On top of all of this, as I mentioned a while ago in a previous blog, a lot of other things I value in life are being scrapped and not replaced, again largely thanks to the government.  And this whilst living in a town where I've lived for all 29 years of my life which is becoming unrecognisable through its economic and demographic decline.

And ultimately, wrongly or rightly, I blame years of anxiety for much this.  Okay, so maybe not the political stuff, but certainly the social.  Most young person's social life these days is so rich that being on their own by the time they're 28 would probably be welcome.  Many of them will have naturally met their long-term partner, or at least been in a long-term relationship.  Many will have travelled the world.  And regardless of all that more material stuff, many will have at least been able to enjoy themselves, especially if they were fortunate enough to have a relatively-speaking privileged upbringing like me.  Sadly, anxiety destroyed these opportunities for me and has battered my confidence and self-worth in the process.

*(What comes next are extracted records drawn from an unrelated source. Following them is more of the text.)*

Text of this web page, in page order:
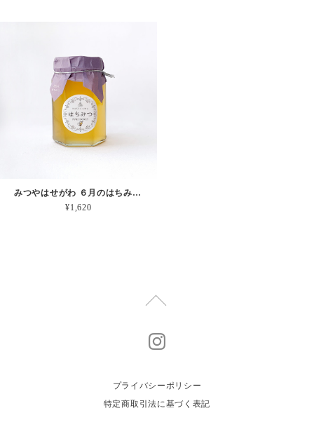
みつやはせがわ ６月のはちみつ 【中瓶】170g
¥1,620
プライバシーポリシー
特定商取引法に基づく表記
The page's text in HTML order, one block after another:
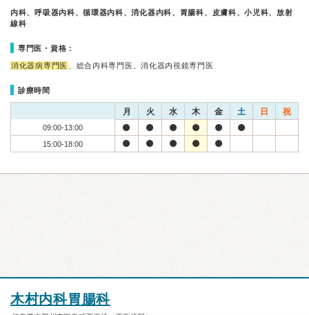
内科、呼吸器内科、循環器内科、消化器内科、胃腸科、皮膚科、小児科、放射
線科
専門医・資格：
消化器病専門医 、総合内科専門医、消化器内視鏡専門医
診療時間
月 火 水 木 金 土 日 祝
09:00-13:00
15:00-18:00
木村内科胃腸科
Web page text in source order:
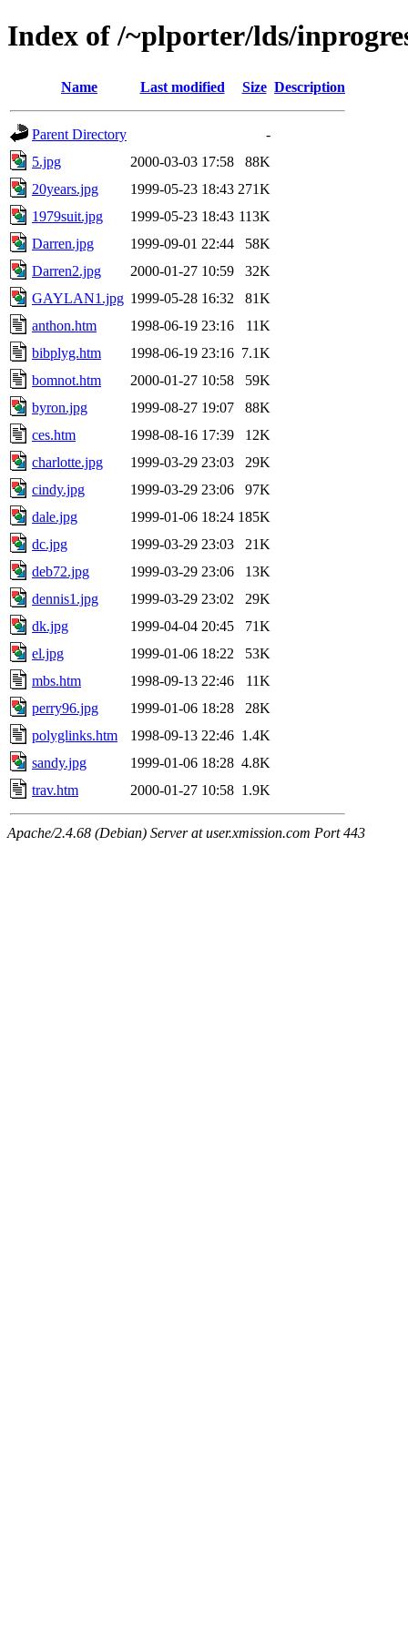
Index of /~plporter/lds/
Name Last modified Size Description
Parent Directory
-
5.jpg
2000-03-03 17:58
88K
20years.jpg
1999-05-23 18:43 271K
1979suit.jpg
1999-05-23 18:43 113K
Darren.jpg
1999-09-01 22:44
58K
Darren2.jpg
2000-01-27 10:59
32K
GAYLAN1.jpg 1999-05-28 16:32
81K
anthon.htm
1998-06-19 23:16
11K
bibplyg.htm
1998-06-19 23:16 7.1K
bomnot.htm
2000-01-27 10:58
59K
byron.jpg
1999-08-27 19:07
88K
ces.htm
1998-08-16 17:39
12K
charlotte.jpg
1999-03-29 23:03
29K
cindy.jpg
1999-03-29 23:06
97K
dale.jpg
1999-01-06 18:24 185K
dc.jpg
1999-03-29 23:03
21K
deb72.jpg
1999-03-29 23:06
13K
dennis1.jpg
1999-03-29 23:02
29K
dk.jpg
1999-04-04 20:45
71K
el.jpg
1999-01-06 18:22
53K
mbs.htm
1998-09-13 22:46
11K
perry96.jpg
1999-01-06 18:28
28K
polyglinks.htm
1998-09-13 22:46 1.4K
sandy.jpg
1999-01-06 18:28 4.8K
trav.htm
2000-01-27 10:58 1.9K
Apache/2.4.68 (Debian) Server at user.xmission.com Port 443
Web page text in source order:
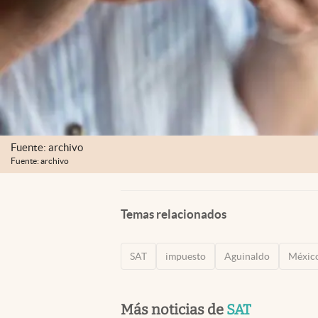
Fuente: archivo
Fuente: archivo
Temas relacionados
SAT impuesto Aguinaldo
Más noticias de SAT
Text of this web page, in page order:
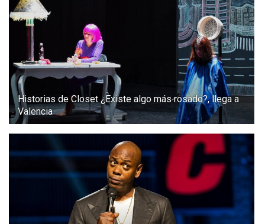
Historias de Closet ¿Existe algo más rosado?, llega a
Valencia
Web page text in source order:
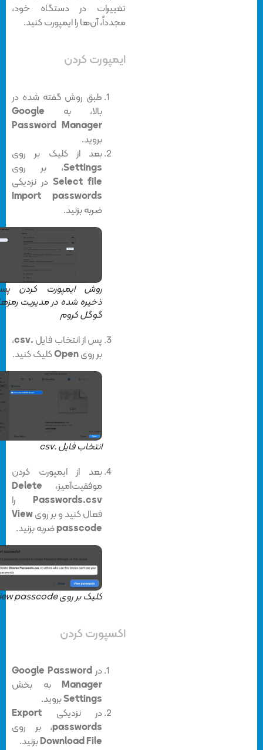
تغییرات در دستگاه خود،
مجدداً، آن‌ها را ایمپورت کنید.
ایمپورت کردن
طبق روش گفته شده در
بالا، به
Google
Password Manager
بروید.
بعد از کلیک بر روی
Settings، بر روی
Select fileدر نزدیکی
Import passwords
ضربه بزنید.
روش ایمپورت کردن پسورد
ذخیره شده در مدیریت رمزها در
گوگل کروم
پس از انتخاب فایل.csv
،
بر رویOpenکلیک کنید.
انتخاب فایل .csv
بعد از ایمپورت کردن
موفقیت‌آمیز،
Delete
Passwords.csvرا
فعال کنید و بر روی View
passcodeضربه بزنید.
کلیک بر روی View passcode
اکسپورت کردن
Google Password
Managerبه بخش
Settingsبروید.
در نزدیکیExport
passwords، بر روی
Download Fileبزنید.
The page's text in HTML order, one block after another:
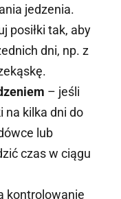
jedzenia.
posiłki tak, aby
dni, np. z
– jeśli
na kilka dni do
lub
czas w ciągu
kontrolowanie
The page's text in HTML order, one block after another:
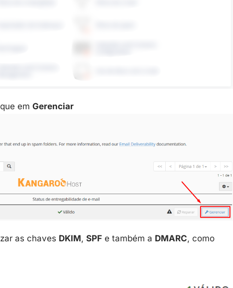
em Gerenciar
as chaves DKIM, SPF e também a DMARC, como
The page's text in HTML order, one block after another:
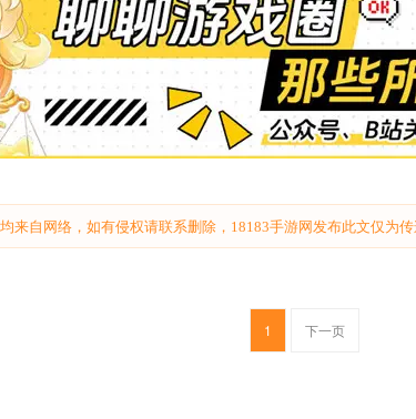
来自网络，如有侵权请联系删除，18183手游网发布此文仅为
1 下一页
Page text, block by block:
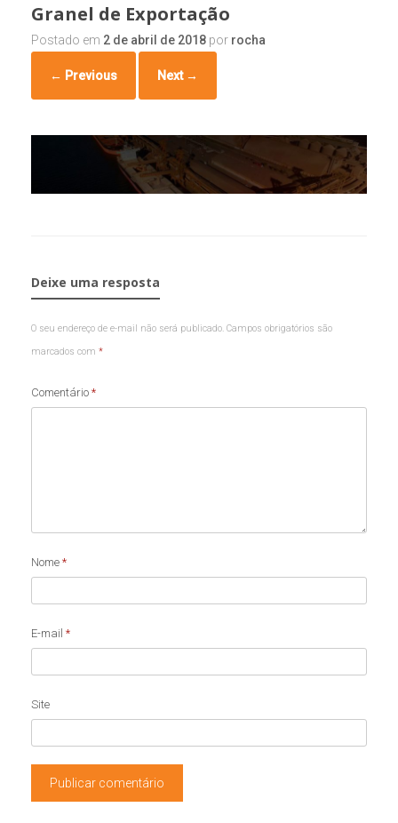
Granel de Exportação
Postado em 2 de abril de 2018 por rocha
← Previous Next →
Deixe uma resposta
O seu endereço de e-mail não será publicado. Campos obrigatórios são
marcados com *
Comentário *
Nome *
E-mail *
Site
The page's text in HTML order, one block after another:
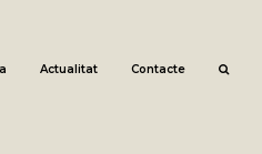
Actualitat Contacte
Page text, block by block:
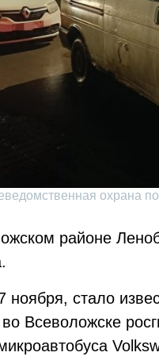
охрана
районе
ноября, стало
во Всеволожске
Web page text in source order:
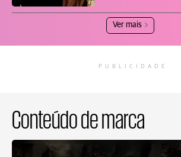
Ver mais
PUBLICIDADE
Conteúdo de marca
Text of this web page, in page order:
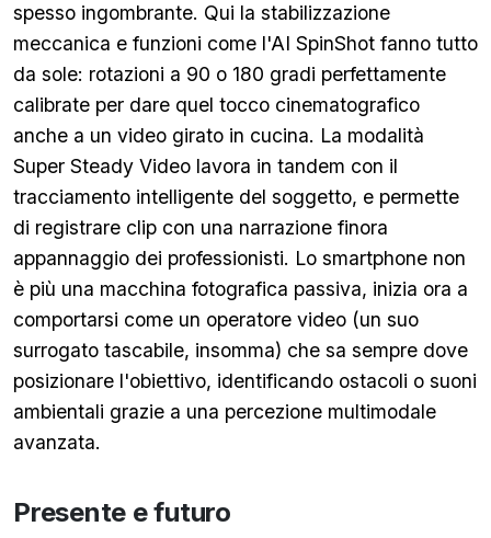
spesso ingombrante. Qui la stabilizzazione
meccanica e funzioni come l'AI SpinShot fanno tutto
da sole: rotazioni a 90 o 180 gradi perfettamente
calibrate per dare quel tocco cinematografico
anche a un video girato in cucina. La modalità
Super Steady Video lavora in tandem con il
tracciamento intelligente del soggetto, e permette
di registrare clip con una narrazione finora
appannaggio dei professionisti. Lo smartphone non
è più una macchina fotografica passiva, inizia ora a
comportarsi come un operatore video (un suo
surrogato tascabile, insomma) che sa sempre dove
posizionare l'obiettivo, identificando ostacoli o suoni
ambientali grazie a una percezione multimodale
avanzata.
Presente e futuro
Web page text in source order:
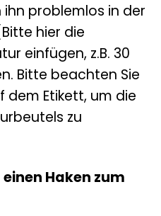
problemlos in der
hier die
einfügen, z.B. 30
Bitte beachten Sie
dem Etikett, um die
zu
Haken zum
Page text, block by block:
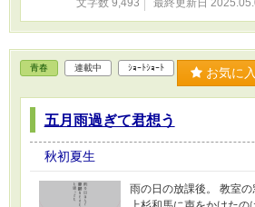
文字数 9,493 最終更新日
青春 連載中 ｼｮｰﾄｼｮｰﾄ お気に
五月雨過ぎて君想う
秋初夏生
雨の日の放課後。 教室の
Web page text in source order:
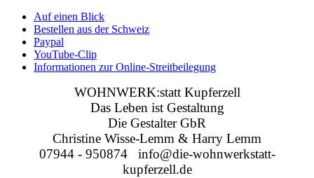
Auf einen Blick
Bestellen aus der Schweiz
Paypal
YouTube-Clip
Informationen zur Online-Streitbeilegung
WOHNWERK:statt Kupferzell
Das Leben ist Gestaltung
Die Gestalter GbR
Christine Wisse-Lemm & Harry Lemm
07944 - 950874 info@die-wohnwerkstatt-
kupferzell.de
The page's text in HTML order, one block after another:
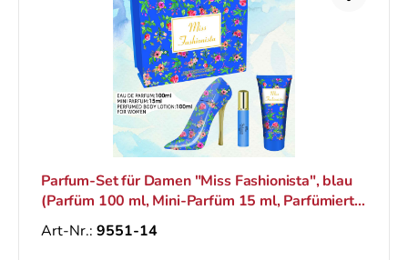
Parfum-Set für Damen "Miss Fashionista", blau
(Parfüm 100 ml, Mini-Parfüm 15 ml, Parfümierte
Körperlotion 100 ml)
Art-Nr.: 9551-14
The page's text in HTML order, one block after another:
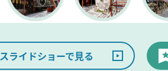
スライドショーで見る

So, in what is probably the most pessimistic blog in history, I see my life in five years' time as a fairly lonely and depressing (note I've not used this term lightly until this point) place to be.

That is, of course, unless I intervene.  I have been considering what sort of interventions to take.  I've already taken some, let's not forget, during the lifetime of this blog (four years), including:
- Switching jobs to gain more experience, meet new people etc.
- Moving to two shared houses for new social experiences.
- Buying a new house as I move into adulthood to make the most of my own space.
- Started online dating to try and defy the 673AD lining of the planets.

All but the latter have had limited success and generated happiness, but generally only temporarily.   What other interventions could I take up?  A hobby?  I'm nearly 29, not a schoolchild or semi-retired, but still, it's an option.  Go to the pub more?  Possibly - such things may become necessary - but I think only a bigger intervention will suffice to prevent my five year forward look becoming a sad reality.  Something like emigrating to another country and starting afresh.  Putting this country, this town, my anxiety, all of what I believe is holding me back, behind me for good.  Taking a one way plane ticket to 'Somewhere-else-land' and not coming back. Somewhere more becoming and accepting of my personality.  Somewhere where I feel like I fit in.  All I would leave behind of value here are my small family and friends, many of whom I probably wouldn't see much of in five years time anyway if the above scenario plays out.  The older I get, the more I think that permanently jetting off is the only option.  

Despite this blog coming somewhat out of the blue, this scenario is not something I've only just thought about.  I've realised I don't belong here for some time now, and have a want to try and find where I do belong.  

I'd love for my pessimism to be wrong, for once.  The only time it has been wrong before was when I applied for my latest job two and a half years ago - I didn't think I'd get it, but I did.  Aside from that, most scenarios in adulthood that I've chosen or had to face have panned out more or less as expected, whether that's positively or negatively.  So I do trust my own judgement fairly well.  Which is why I feel that the only way my pessimism will be wrong is if I take the bull by the horns and make the big intervention in a few years time.  Even whilst typing this blog, it is becoming more appealing in my mind.

For now, I continue in this soulless place, clinging on to the positives that do remain - my friends, my job etc - and hope that something comes out of the blue.  And I don't mean the sun.

Talking of which, you can go back outside now and enjoy it.